* Task to complete *
Keep images out and repeat all data exactly.

= = =

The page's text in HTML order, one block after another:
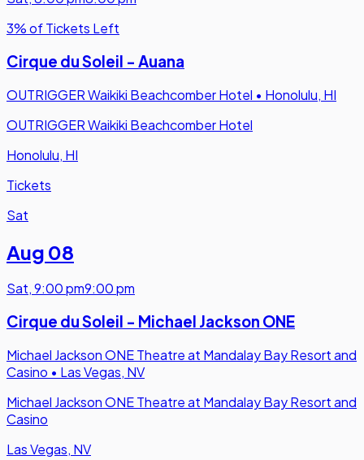
3% of Tickets Left
Cirque du Soleil - Auana
OUTRIGGER Waikiki Beachcomber Hotel • Honolulu, HI
OUTRIGGER Waikiki Beachcomber Hotel
Honolulu, HI
Tickets
Sat
Aug 08
Sat,9:00 pm9:00 pm
Cirque du Soleil - Michael Jackson ONE
Michael Jackson ONE Theatre at Mandalay Bay Resort and
Casino • Las Vegas, NV
Michael Jackson ONE Theatre at Mandalay Bay Resort and
Casino
Las Vegas, NV
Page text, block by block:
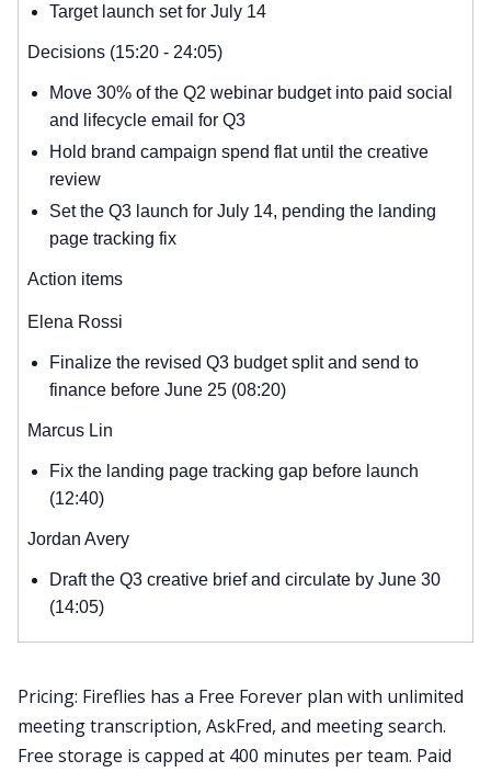
Target launch set for July 14
Decisions (15:20 - 24:05)
Move 30% of the Q2 webinar budget into paid social
and lifecycle email for Q3
Hold brand campaign spend flat until the creative
review
Set the Q3 launch for July 14, pending the landing
page tracking fix
Action items
Elena Rossi
Finalize the revised Q3 budget split and send to
finance before June 25 (08:20)
Marcus Lin
Fix the landing page tracking gap before launch
(12:40)
Jordan Avery
Draft the Q3 creative brief and circulate by June 30
(14:05)
Pricing: Fireflies has a Free Forever plan with unlimited
meeting transcription, AskFred, and meeting search.
Free storage is capped at 400 minutes per team. Paid
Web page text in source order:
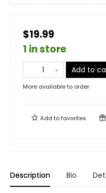
$19.99
1 in store
Add to
More available to order
Add tofavorites
Description Bio
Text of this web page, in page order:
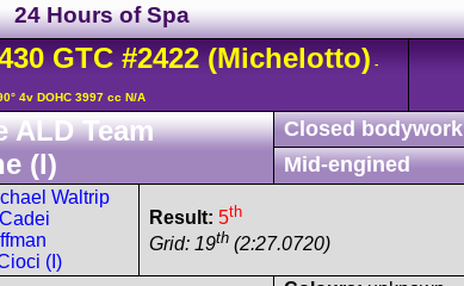
24 Hours of Spa
GTC #2422(Michelotto) -
4v DOHC 3997 cc N/A
ALD Team
(I)
Closed bodywork
Mid-engined
Waltrip
(I)
Result: 5th
Grid: 19th (2:27.0720)
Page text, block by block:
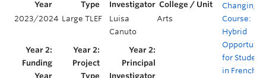
2023/2024 Large TLEF
Luisa
Canuto
Arts
Changing
Course:
Hybrid
for
in French,
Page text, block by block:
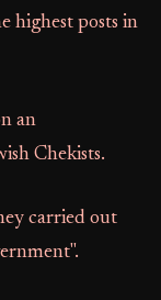
highest posts in
an
Chekists.
carried out
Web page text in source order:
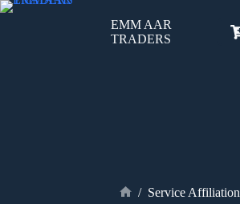
EMM AAR
TRADERS
/ Service Affiliation
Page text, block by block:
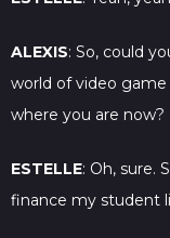
ALEXIS: So, could
world of video
where you are now?
ESTELLE: Oh, sure.
finance my student
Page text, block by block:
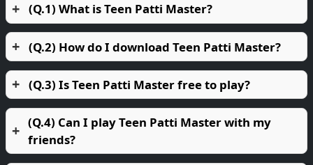
(Q.1) What is Teen Patti Master?
(Q.2) How do I download Teen Patti Master?
(Q.3) Is Teen Patti Master free to play?
(Q.4) Can I play Teen Patti Master with my
friends?
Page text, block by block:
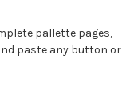
pallette pages,
paste any button or
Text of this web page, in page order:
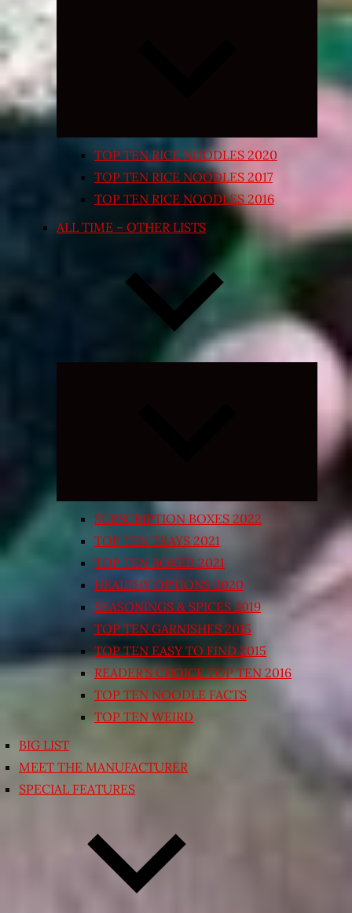
Expand
TOP TEN RICE NOODLES 2020
TOP TEN RICE NOODLES 2017
TOP TEN RICE NOODLES 2016
ALL TIME – OTHER LISTS
Expand
SUBSCRIPTION BOXES 2022
TOP TEN TRAYS 2021
TOP TEN BOXED 2021
HEALTHY OPTIONS 2020
SEASONINGS & SPICES 2019
TOP TEN GARNISHES 2015
TOP TEN EASY TO FIND 2015
READER’S CHOICE TOP TEN 2016
TOP TEN NOODLE FACTS
TOP TEN WEIRD
BIG LIST
MEET THE MANUFACTURER
SPECIAL FEATURES
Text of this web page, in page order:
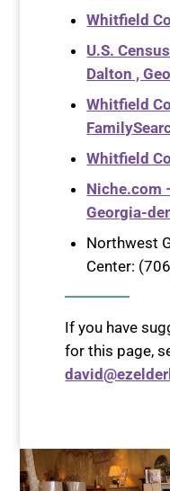
Whitfield
U.S.
Dalton ,
Whitfield
Whitfield
Niche.com
Georgia-
Northwest
Center:
If you have
for this page,
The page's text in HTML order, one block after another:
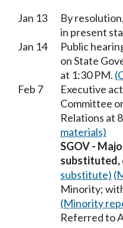
Jan 13
By
in present
Jan 14
Public
on State
at 1:30 PM.
Feb 7
Executive
Committee
Relations at
materials)
SGOV -
substituted,
substitute)
Minority;
(Minority
Referred to
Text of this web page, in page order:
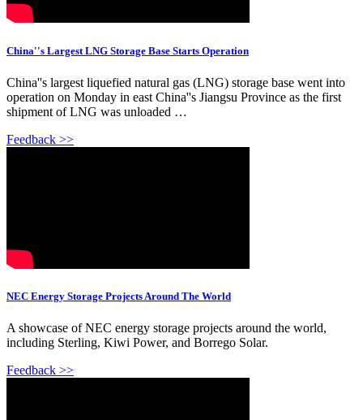
China''s Largest LNG Storage Base Starts Operation
China''s largest liquefied natural gas (LNG) storage base went into
operation on Monday in east China''s Jiangsu Province as the first
shipment of LNG was unloaded …
Feedback >>
NEC Energy Storage Projects Around The World
A showcase of NEC energy storage projects around the world,
including Sterling, Kiwi Power, and Borrego Solar.
Feedback >>
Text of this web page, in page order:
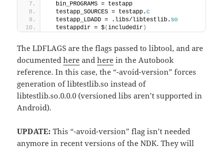
  bin_PROGRAMS = testapp
  testapp_SOURCES = testapp.
c
  testapp_LDADD = .libs/libtestlib.
so
  testappdir = $
(includedir )
The LDFLAGS are the flags passed to libtool, and are
documentedhere andhere in the Autobook
reference. In this case, the “-avoid-version” forces
generation of libtestlib.so instead of
libtestlib.so.0.0.0 (versioned libs aren’t supported in
Android).
UPDATE: This “-avoid-version” flag isn’t needed
anymore in recent versions of the NDK. They will
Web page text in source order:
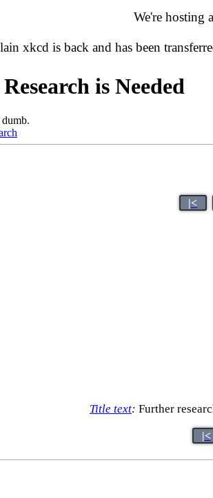
We're hosting
xkcd is back and has been
is Needed
|<
Title text: Further
|<
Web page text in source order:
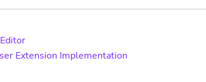
Extension Implementation
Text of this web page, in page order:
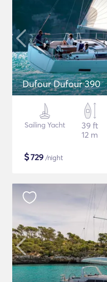
Dufour Dufour 390
Sailing Yacht
39 ft
12 m
$729 /night
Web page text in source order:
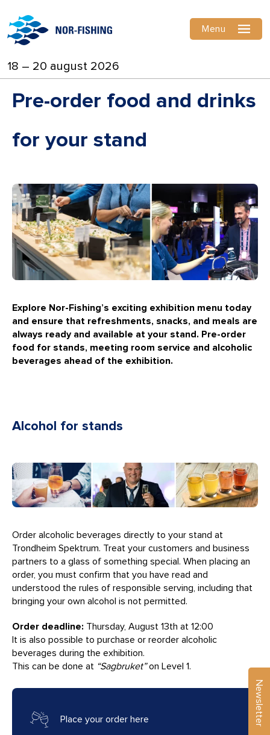
18 – 20 august 2026
Menu
Pre-order food and drinks
for your stand
Explore Nor-Fishing’s exciting exhibition menu today
and ensure that refreshments, snacks, and meals are
always ready and available at your stand. Pre-order
food for stands, meeting room service and alcoholic
beverages ahead of the exhibition.
Alcohol for stands
Order alcoholic beverages directly to your stand at
Trondheim Spektrum. Treat your customers and business
partners to a glass of something special. When placing an
order, you must confirm that you have read and
understood the rules of responsible serving, including that
bringing your own alcohol is not permitted.
Order deadline: Thursday, August 13th at 12:00
It is also possible to purchase or reorder alcoholic
beverages during the exhibition.
This can be done at “Sagbruket”on Level 1.
Place your order here Newsletter
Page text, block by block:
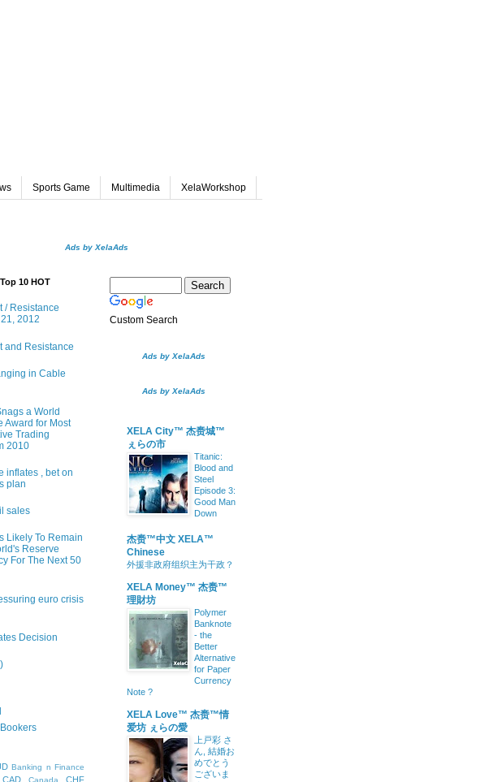
Sports Game Multimedia XelaWorkshop
Ads by XelaAds
10 HOT
/ Resistance
2012
and Resistance
in Cable
a World
Award for Most
Trading
2010
inflates , bet on
plan
sales
Likely To Remain
Reserve
For The Next 50
euro crisis
Decision
Banking n Finance
CAD Canada CHF
Custom Search
Ads by XelaAds
Ads by XelaAds
XELA City™ 杰赉城™
ぇらの市
Titanic:
Blood and
Steel
Episode 3:
Good Man
Down
杰赉™中文 XELA™
Chinese
外援非政府组织主为干政？
XELA Money™ 杰赉™
理財坊
Polymer
Banknote
- the
Better
Alternative
for Paper
Currency
Note ?
XELA Love™ 杰赉™情
爱坊 ぇらの愛
上戸彩 さ
ん, 結婚お
めでとう
ございま
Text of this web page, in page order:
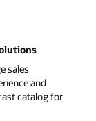
sales
and
catalog for
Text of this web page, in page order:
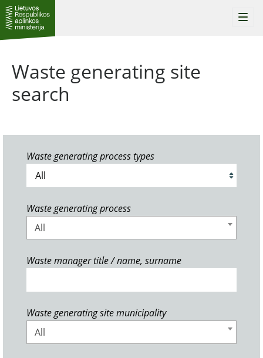
Waste generating site
search
Waste generating process types
Waste generating process
All
Waste manager title / name, surname
Waste generating site municipality
All
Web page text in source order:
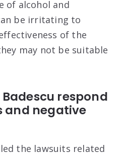
of alcohol and
be irritating to
of the
may not be suitable
respond
and negative
the lawsuits related
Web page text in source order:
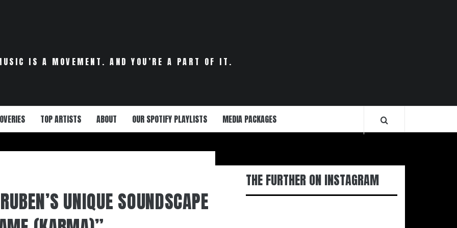
IS A MOVEMENT. AND YOU’RE A PART OF IT.
TOP ARTISTS ABOUT OUR SPOTIFY PLAYLISTS MEDIA PACKAGES
UNIQUE SOUNDSCAPE
THE FURTHER ON INSTAGRAM
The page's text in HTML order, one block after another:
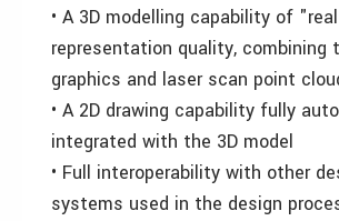
• A 3D modelling capability of
representation quality, combining
graphics and laser scan point
• A 2D drawing capability fully
integrated with the 3D model
• Full interoperability with other
systems used in the design
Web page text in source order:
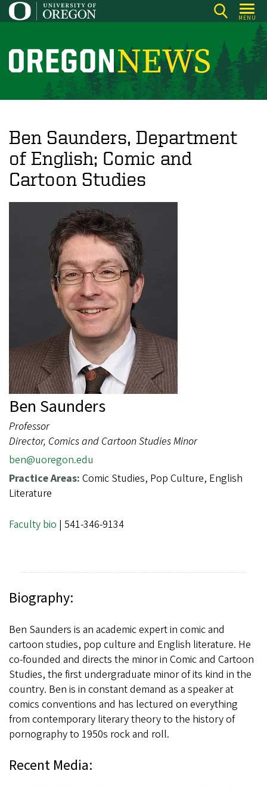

= = =

* Response area *
The page's text in HTML order, one block after another:
3% of Tickets Left
Cirque du Soleil - Auana
OUTRIGGER Waikiki Beachcomber Hotel • Honolulu, HI
OUTRIGGER Waikiki Beachcomber Hotel
Honolulu, HI
Tickets
Sat
Aug 08
Sat,9:00 pm9:00 pm
Cirque du Soleil - Michael Jackson ONE
Michael Jackson ONE Theatre at Mandalay Bay Resort and
Casino • Las Vegas, NV
Michael Jackson ONE Theatre at Mandalay Bay Resort and
Casino
Las Vegas, NV
Page text, block by block:
Target launch set for July 14
Decisions (15:20 - 24:05)
Move 30% of the Q2 webinar budget into paid social
and lifecycle email for Q3
Hold brand campaign spend flat until the creative
review
Set the Q3 launch for July 14, pending the landing
page tracking fix
Action items
Elena Rossi
Finalize the revised Q3 budget split and send to
finance before June 25 (08:20)
Marcus Lin
Fix the landing page tracking gap before launch
(12:40)
Jordan Avery
Draft the Q3 creative brief and circulate by June 30
(14:05)
Pricing: Fireflies has a Free Forever plan with unlimited
meeting transcription, AskFred, and meeting search.
Free storage is capped at 400 minutes per team. Paid
Web page text in source order:
$19.99
1 in store
Add to
More available to order
Add tofavorites
Description Bio
Text of this web page, in page order:
24 Hours of Spa
GTC #2422(Michelotto) -
4v DOHC 3997 cc N/A
ALD Team
(I)
Closed bodywork
Mid-engined
Waltrip
(I)
Result: 5th
Grid: 19th (2:27.0720)
Page text, block by block:
2023/2024 Large TLEF
Luisa
Canuto
Arts
Changing
Course:
Hybrid
for
in French,
Page text, block by block:
highest posts in
an
Chekists.
carried out
Web page text in source order:
EMM AAR
TRADERS
/ Service Affiliation
Page text, block by block:
ALEXIS: So, could
world of video
where you are now?
ESTELLE: Oh, sure.
finance my student
Page text, block by block:
(Q.1) What is Teen Patti Master?
(Q.2) How do I download Teen Patti Master?
(Q.3) Is Teen Patti Master free to play?
(Q.4) Can I play Teen Patti Master with my
friends?
Page text, block by block:
pallette pages,
paste any button or
Text of this web page, in page order:
Expand
TOP TEN RICE NOODLES 2020
TOP TEN RICE NOODLES 2017
TOP TEN RICE NOODLES 2016
ALL TIME – OTHER LISTS
Expand
SUBSCRIPTION BOXES 2022
TOP TEN TRAYS 2021
TOP TEN BOXED 2021
HEALTHY OPTIONS 2020
SEASONINGS & SPICES 2019
TOP TEN GARNISHES 2015
TOP TEN EASY TO FIND 2015
READER’S CHOICE TOP TEN 2016
TOP TEN NOODLE FACTS
TOP TEN WEIRD
BIG LIST
MEET THE MANUFACTURER
SPECIAL FEATURES
Text of this web page, in page order:
Whitfield
U.S.
Dalton ,
Whitfield
Whitfield
Niche.com
Georgia-
Northwest
Center:
If you have
for this page,
The page's text in HTML order, one block after another:
Jan 13
By
in present
Jan 14
Public
on State
at 1:30 PM.
Feb 7
Executive
Committee
Relations at
materials)
SGOV -
substituted,
substitute)
Minority;
(Minority
Referred to
Text of this web page, in page order:
China''s Largest LNG Storage Base Starts Operation
China''s largest liquefied natural gas (LNG) storage base went into
operation on Monday in east China''s Jiangsu Province as the first
shipment of LNG was unloaded …
Feedback >>
NEC Energy Storage Projects Around The World
A showcase of NEC energy storage projects around the world,
including Sterling, Kiwi Power, and Borrego Solar.
Feedback >>
Text of this web page, in page order:
  bin_PROGRAMS = testapp
  testapp_SOURCES = testapp.
c
  testapp_LDADD = .libs/libtestlib.
so
  testappdir = $
(includedir )
The LDFLAGS are the flags passed to libtool, and are
documentedhere andhere in the Autobook
reference. In this case, the “-avoid-version” forces
generation of libtestlib.so instead of
libtestlib.so.0.0.0 (versioned libs aren’t supported in
Android).
UPDATE: This “-avoid-version” flag isn’t needed
anymore in recent versions of the NDK. They will
Web page text in source order:
We're hosting
xkcd is back and has been
is Needed
|<
Title text: Further
|<
Web page text in source order:
Extension Implementation
Text of this web page, in page order:
Dufour Dufour 390
Sailing Yacht
39 ft
12 m
$729 /night
Web page text in source order:
18 – 20 august 2026
Menu
Pre-order food and drinks
for your stand
Explore Nor-Fishing’s exciting exhibition menu today
and ensure that refreshments, snacks, and meals are
always ready and available at your stand. Pre-order
food for stands, meeting room service and alcoholic
beverages ahead of the exhibition.
Alcohol for stands
Order alcoholic beverages directly to your stand at
Trondheim Spektrum. Treat your customers and business
partners to a glass of something special. When placing an
order, you must confirm that you have read and
understood the rules of responsible serving, including that
bringing your own alcohol is not permitted.
Order deadline: Thursday, August 13th at 12:00
It is also possible to purchase or reorder alcoholic
beverages during the exhibition.
This can be done at “Sagbruket”on Level 1.
Place your order here Newsletter
Page text, block by block:
Sports Game Multimedia XelaWorkshop
Ads by XelaAds
10 HOT
/ Resistance
2012
and Resistance
in Cable
a World
Award for Most
Trading
2010
inflates , bet on
plan
sales
Likely To Remain
Reserve
For The Next 50
euro crisis
Decision
Banking n Finance
CAD Canada CHF
Custom Search
Ads by XelaAds
Ads by XelaAds
XELA City™ 杰赉城™
ぇらの市
Titanic:
Blood and
Steel
Episode 3:
Good Man
Down
杰赉™中文 XELA™
Chinese
外援非政府组织主为干政？
XELA Money™ 杰赉™
理財坊
Polymer
Banknote
- the
Better
Alternative
for Paper
Currency
Note ?
XELA Love™ 杰赉™情
爱坊 ぇらの愛
上戸彩 さ
ん, 結婚お
めでとう
ございま
Text of this web page, in page order:
sales
and
catalog for
Text of this web page, in page order:
Waste generating site
search
Waste generating process types
Waste generating process
All
Waste manager title / name, surname
Waste generating site municipality
All
Web page text in source order:
of alcohol and
be irritating to
of the
may not be suitable
respond
and negative
the lawsuits related
Web page text in source order:
IS A MOVEMENT. AND YOU’RE A PART OF IT.
TOP ARTISTS ABOUT OUR SPOTIFY PLAYLISTS MEDIA PACKAGES
UNIQUE SOUNDSCAPE
THE FURTHER ON INSTAGRAM
The page's text in HTML order, one block after another:
• A 3D modelling capability of
representation quality, combining
graphics and laser scan point
• A 2D drawing capability fully
integrated with the 3D model
• Full interoperability with other
systems used in the design
Web page text in source order:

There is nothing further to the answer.